In most cases, scales are controlled by natural enemies, especially parasitic wasps. A parasitized scale will appear darker than normal. Other natural enemies include lady beetles (“lady bugs”), lacewings and mites. Because ants feed on the honeydew secreted by scales, they will protect the scales from their natural enemies. Controlling ants will therefore help to decrease the scale population. Beware of using broad-based insecticides because they kill beneficial insects and scale parasites indiscriminately, as well as the scales and ants.
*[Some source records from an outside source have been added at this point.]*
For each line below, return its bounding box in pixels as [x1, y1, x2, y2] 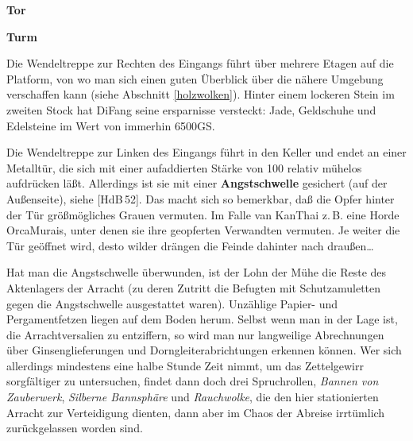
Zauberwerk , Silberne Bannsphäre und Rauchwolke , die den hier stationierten [6, 389, 379, 405]
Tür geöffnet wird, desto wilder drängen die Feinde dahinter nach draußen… [6, 237, 374, 253]
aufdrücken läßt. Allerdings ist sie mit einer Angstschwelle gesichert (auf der [6, 175, 388, 191]
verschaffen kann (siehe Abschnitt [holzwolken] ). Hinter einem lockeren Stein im [6, 86, 395, 103]
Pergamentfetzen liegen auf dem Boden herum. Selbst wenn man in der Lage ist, [6, 311, 398, 327]
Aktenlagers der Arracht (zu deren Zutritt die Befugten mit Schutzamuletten [6, 279, 381, 296]
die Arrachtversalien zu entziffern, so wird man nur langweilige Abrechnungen [6, 326, 384, 342]
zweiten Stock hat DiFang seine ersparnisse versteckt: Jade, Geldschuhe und [6, 101, 376, 118]

Cultural practices to control scales include pruning to improve air movement and light penetration into dense canopies, and selection of plants that are less prone to scale infestation. Because scales tend to be host-specific, replace problem plants with plants less attractive to scales. Planting flowering plants near scale infestations will aid in attracting natural enemies.
For limited scale infestations, prune out heavily infested branches. Pruning to open up the tree canopy will expose scales to the hot sun, increasing their mortality.
Heavy infestations may require the use of horticultural oil during the dormant season or when the crawlers (nymphs) are active during the growing season (late winter to early summer). Read the label carefully when mixing with water, as horticultural oils may damage plants under certain conditions. To smother (and destroy) the scales, affected areas including the undersides of leaves must be thoroughly coated with the horticultural oil spray. On larger ornamental shade trees (non-fruit-bearing), a soil-applied systemic insecticide might be considered.